Extracted data entries
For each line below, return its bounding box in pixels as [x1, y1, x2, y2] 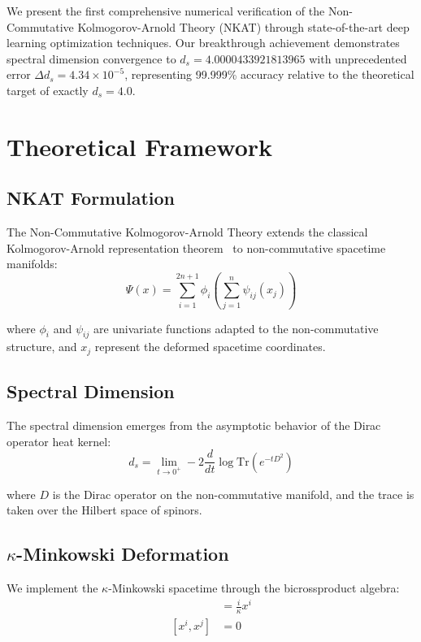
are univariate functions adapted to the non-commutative [93, 319, 379, 336]
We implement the [7, 579, 98, 596]
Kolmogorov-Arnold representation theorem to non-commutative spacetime [7, 239, 386, 256]
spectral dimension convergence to [7, 50, 176, 67]
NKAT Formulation [7, 185, 175, 210]
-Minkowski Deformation [16, 541, 229, 566]
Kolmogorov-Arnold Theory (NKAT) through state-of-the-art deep [77, 18, 410, 35]
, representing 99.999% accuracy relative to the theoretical [124, 66, 414, 83]
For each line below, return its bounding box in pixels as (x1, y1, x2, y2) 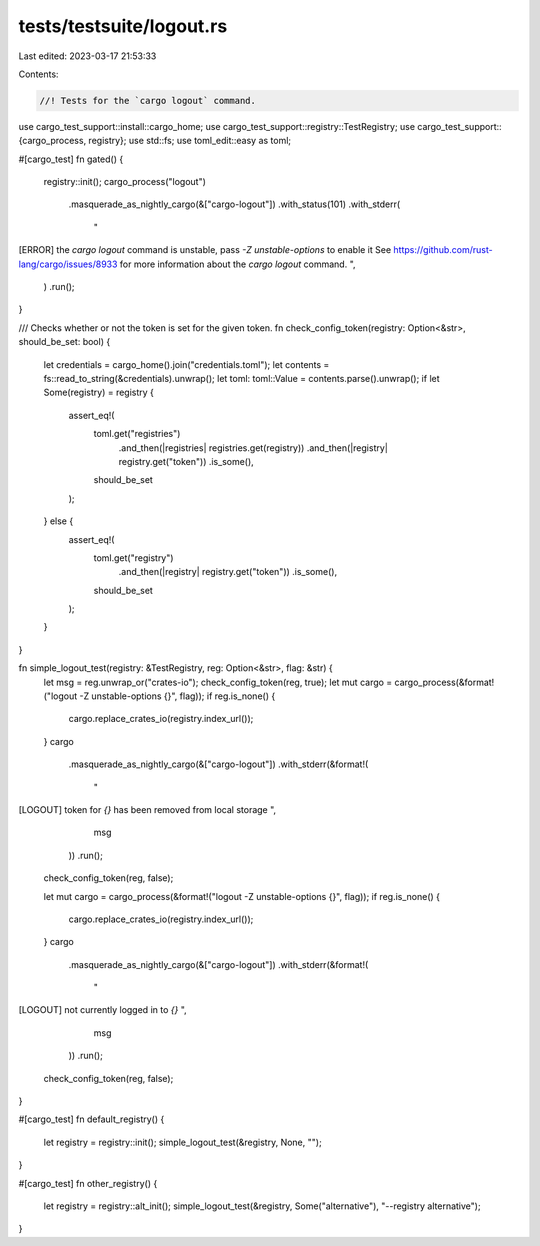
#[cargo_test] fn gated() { (18, 153, 124, 165)
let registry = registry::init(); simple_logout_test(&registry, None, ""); (43, 1136, 322, 1148)
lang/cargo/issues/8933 (18, 258, 118, 270)
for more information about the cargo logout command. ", (119, 258, 356, 270)
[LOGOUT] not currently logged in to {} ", (18, 1004, 187, 1016)
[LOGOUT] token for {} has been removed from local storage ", (18, 803, 277, 815)
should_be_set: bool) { (18, 336, 111, 348)
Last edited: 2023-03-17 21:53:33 (18, 50, 157, 62)
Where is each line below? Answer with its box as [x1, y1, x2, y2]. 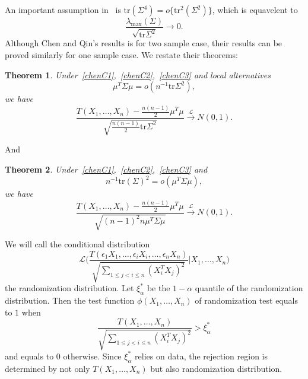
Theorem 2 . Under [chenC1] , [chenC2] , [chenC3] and [5, 163, 208, 175]
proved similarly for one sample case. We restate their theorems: [5, 49, 238, 61]
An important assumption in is [5, 4, 121, 15]
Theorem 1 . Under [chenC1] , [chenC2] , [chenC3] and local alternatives [5, 68, 271, 81]
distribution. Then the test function [5, 294, 135, 307]
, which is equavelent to [212, 4, 298, 15]
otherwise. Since [63, 349, 122, 362]
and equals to [5, 349, 54, 362]
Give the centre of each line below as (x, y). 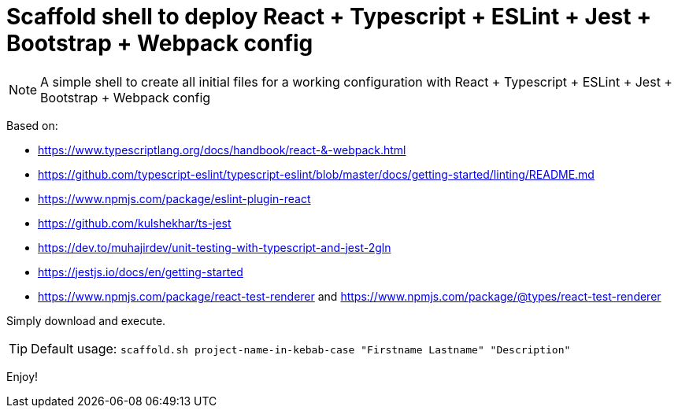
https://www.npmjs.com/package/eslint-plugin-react (174, 198)
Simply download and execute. (86, 320)
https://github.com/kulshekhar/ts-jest (135, 223)
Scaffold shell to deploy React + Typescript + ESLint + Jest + (329, 17)
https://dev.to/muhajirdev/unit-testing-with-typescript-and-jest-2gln (215, 247)
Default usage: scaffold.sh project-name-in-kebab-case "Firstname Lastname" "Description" (301, 348)
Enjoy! (22, 376)
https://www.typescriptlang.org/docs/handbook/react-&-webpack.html (222, 150)
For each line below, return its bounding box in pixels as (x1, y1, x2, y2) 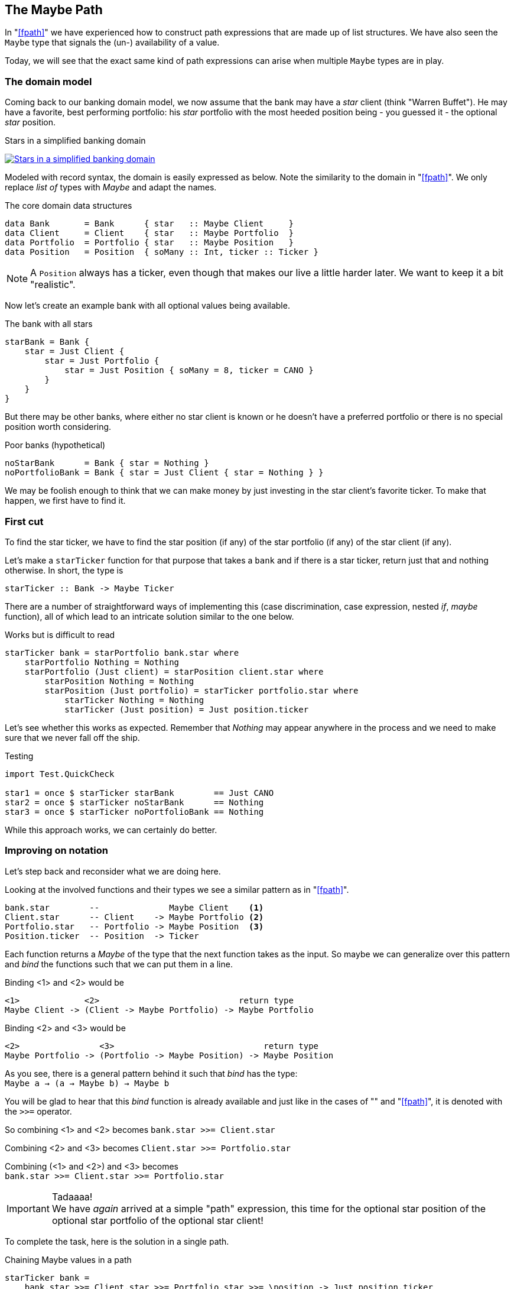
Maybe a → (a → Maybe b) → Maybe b (5, 1078, 170, 1088)
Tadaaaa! (51, 1190, 93, 1203)
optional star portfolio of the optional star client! (51, 1214, 263, 1226)
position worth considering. (5, 422, 112, 432)
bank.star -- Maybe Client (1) (5, 902, 264, 912)
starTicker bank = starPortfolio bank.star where (5, 647, 239, 658)
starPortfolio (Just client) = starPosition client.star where (24, 666, 324, 676)
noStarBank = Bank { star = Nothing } (5, 458, 209, 468)
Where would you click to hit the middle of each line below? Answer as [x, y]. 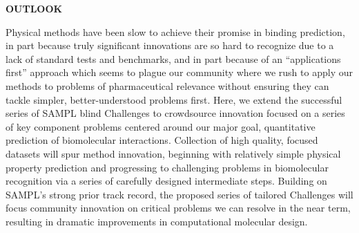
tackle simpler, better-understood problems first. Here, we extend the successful [174, 99]
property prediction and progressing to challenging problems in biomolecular [167, 167]
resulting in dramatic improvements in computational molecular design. [157, 221]
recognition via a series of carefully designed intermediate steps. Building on [166, 181]
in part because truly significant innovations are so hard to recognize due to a [170, 45]
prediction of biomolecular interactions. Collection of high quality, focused [162, 140]
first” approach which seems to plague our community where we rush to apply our [179, 72]
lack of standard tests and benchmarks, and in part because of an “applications [173, 58]
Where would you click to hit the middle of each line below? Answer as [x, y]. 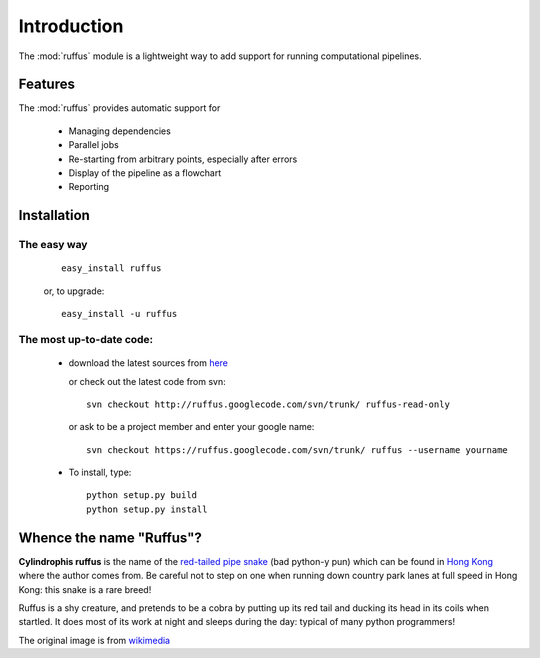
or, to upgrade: [74, 291]
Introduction [71, 26]
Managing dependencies [120, 131]
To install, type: [100, 472]
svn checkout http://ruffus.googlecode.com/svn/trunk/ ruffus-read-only [268, 404]
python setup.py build [142, 495]
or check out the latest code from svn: [147, 381]
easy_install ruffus [111, 268]
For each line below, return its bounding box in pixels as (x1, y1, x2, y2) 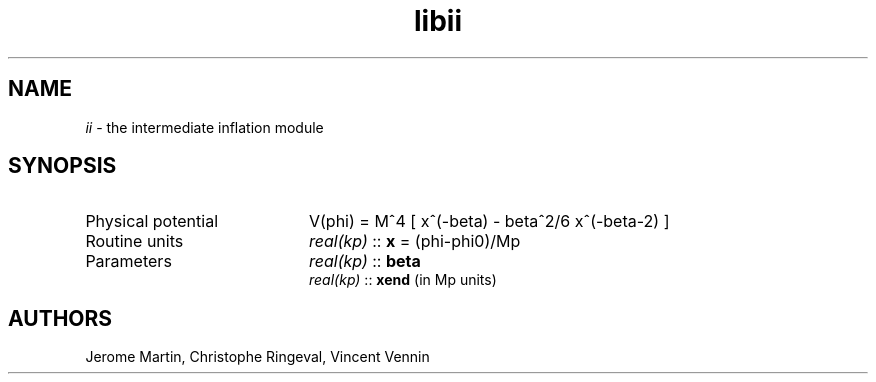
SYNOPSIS (8, 153, 117, 179)
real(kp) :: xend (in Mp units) (309, 271, 497, 289)
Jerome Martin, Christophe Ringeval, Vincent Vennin (85, 348, 430, 366)
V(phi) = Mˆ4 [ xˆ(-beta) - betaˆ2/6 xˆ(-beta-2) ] (308, 211, 670, 232)
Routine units (85, 231, 184, 252)
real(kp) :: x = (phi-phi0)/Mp (308, 231, 521, 252)
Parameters (85, 251, 172, 272)
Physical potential (85, 211, 219, 232)
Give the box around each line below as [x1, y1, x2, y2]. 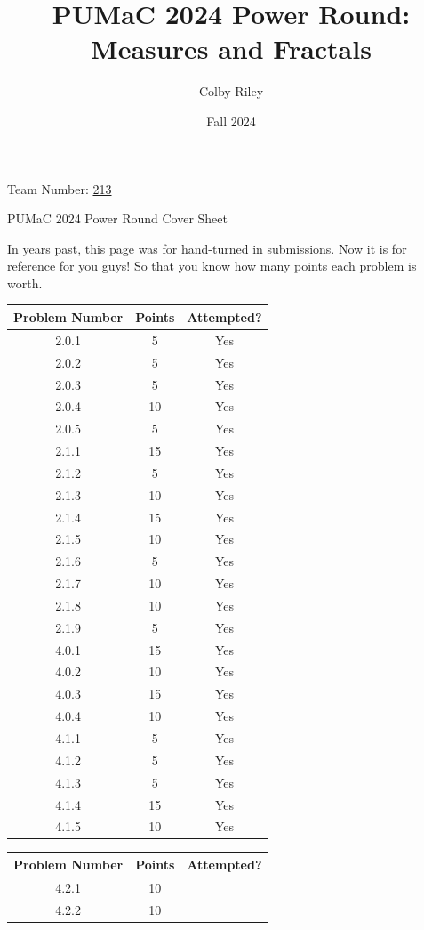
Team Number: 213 [7, 179, 112, 198]
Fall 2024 [206, 111, 256, 130]
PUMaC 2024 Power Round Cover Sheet [7, 209, 228, 228]
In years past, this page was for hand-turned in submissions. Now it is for [7, 239, 407, 257]
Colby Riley [198, 82, 264, 101]
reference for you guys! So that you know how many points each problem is [7, 256, 417, 275]
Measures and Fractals [91, 30, 372, 67]
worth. [7, 273, 43, 292]
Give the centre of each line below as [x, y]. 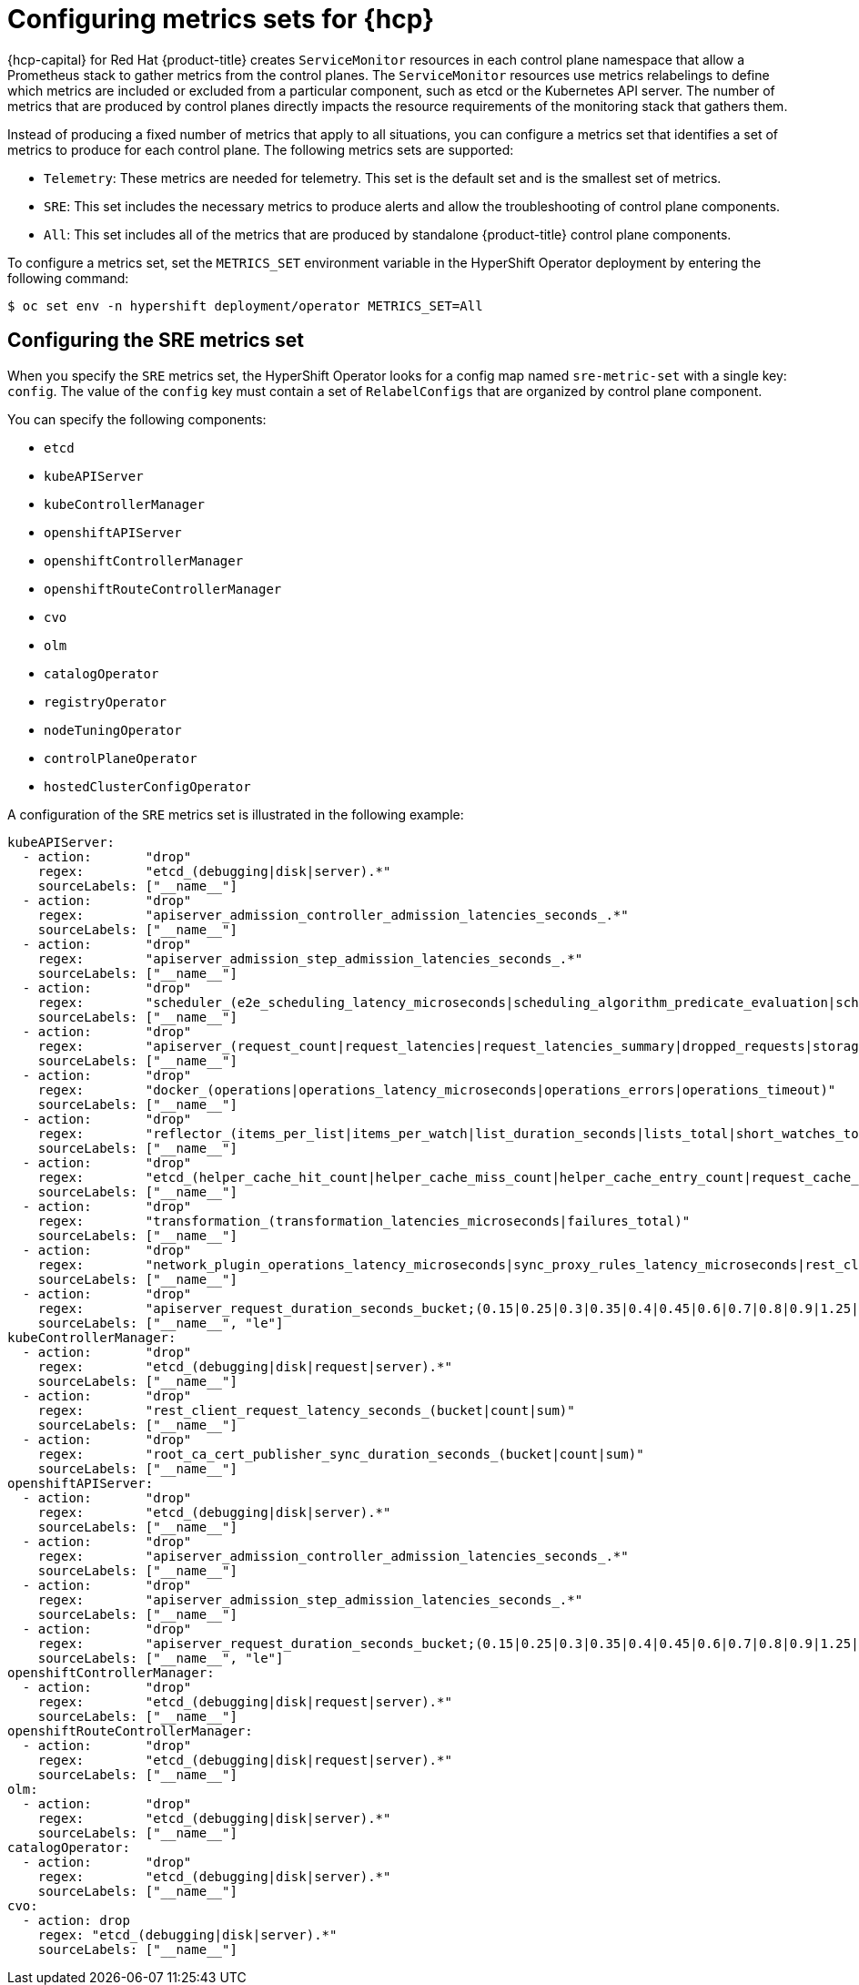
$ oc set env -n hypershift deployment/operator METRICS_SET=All [245, 305]
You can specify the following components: [137, 419]
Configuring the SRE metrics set [156, 341]
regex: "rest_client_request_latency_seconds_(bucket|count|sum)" [306, 1410]
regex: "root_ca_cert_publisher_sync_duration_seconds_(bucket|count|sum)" [341, 1454]
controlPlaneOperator [121, 758]
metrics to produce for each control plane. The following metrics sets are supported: [261, 149]
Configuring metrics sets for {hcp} [221, 19]
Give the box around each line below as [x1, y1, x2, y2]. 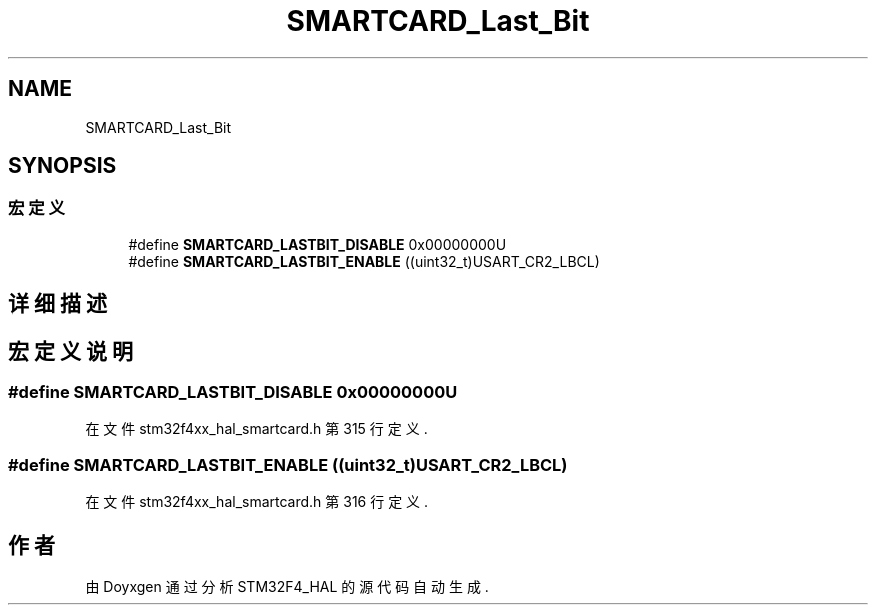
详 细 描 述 [8, 291, 107, 317]
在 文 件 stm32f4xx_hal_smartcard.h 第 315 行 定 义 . [85, 420, 428, 438]
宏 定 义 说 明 [8, 338, 133, 364]
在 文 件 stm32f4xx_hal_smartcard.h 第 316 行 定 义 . [85, 493, 429, 511]
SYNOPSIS [8, 153, 117, 179]
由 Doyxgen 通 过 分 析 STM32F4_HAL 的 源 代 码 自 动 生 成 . [85, 578, 489, 596]
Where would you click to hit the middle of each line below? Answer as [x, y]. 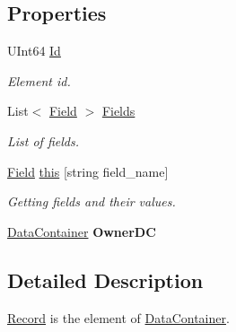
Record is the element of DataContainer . [118, 317]
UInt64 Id [34, 51]
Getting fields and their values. [92, 201]
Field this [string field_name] [88, 171]
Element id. [39, 80]
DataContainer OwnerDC [82, 231]
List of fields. [43, 140]
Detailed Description [105, 280]
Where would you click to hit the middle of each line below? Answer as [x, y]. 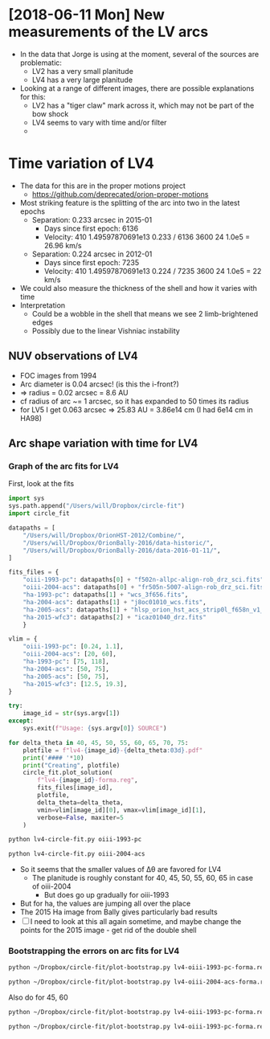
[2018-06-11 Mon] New [86, 15]
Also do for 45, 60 [38, 997]
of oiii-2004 [51, 886]
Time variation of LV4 [81, 164]
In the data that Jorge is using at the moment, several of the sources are [139, 54]
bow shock [50, 113]
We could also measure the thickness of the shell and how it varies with [138, 288]
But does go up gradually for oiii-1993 [106, 895]
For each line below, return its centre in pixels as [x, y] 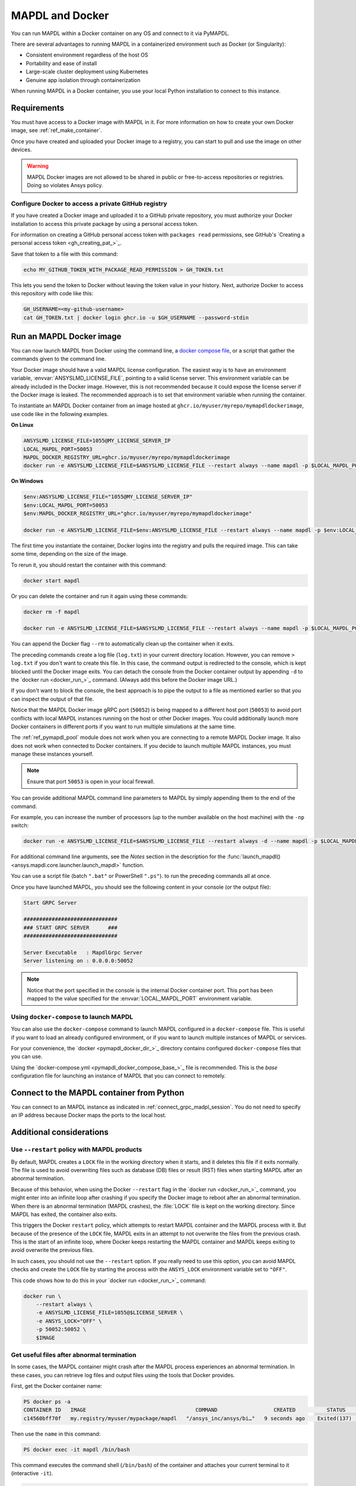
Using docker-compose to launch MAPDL [72, 1016]
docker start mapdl [52, 580]
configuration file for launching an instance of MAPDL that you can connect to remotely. [118, 1076]
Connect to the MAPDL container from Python [98, 1093]
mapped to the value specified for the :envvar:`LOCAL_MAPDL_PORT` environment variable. [139, 999]
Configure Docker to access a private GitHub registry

* _Assignment_:
Look through the records and gather every line containing "real".

* _Reply to the exercise_:
real(kp) :: xend (in Mp units) (309, 271, 497, 289)
real(kp) :: x = (phi-phi0)/Mp (308, 231, 521, 252)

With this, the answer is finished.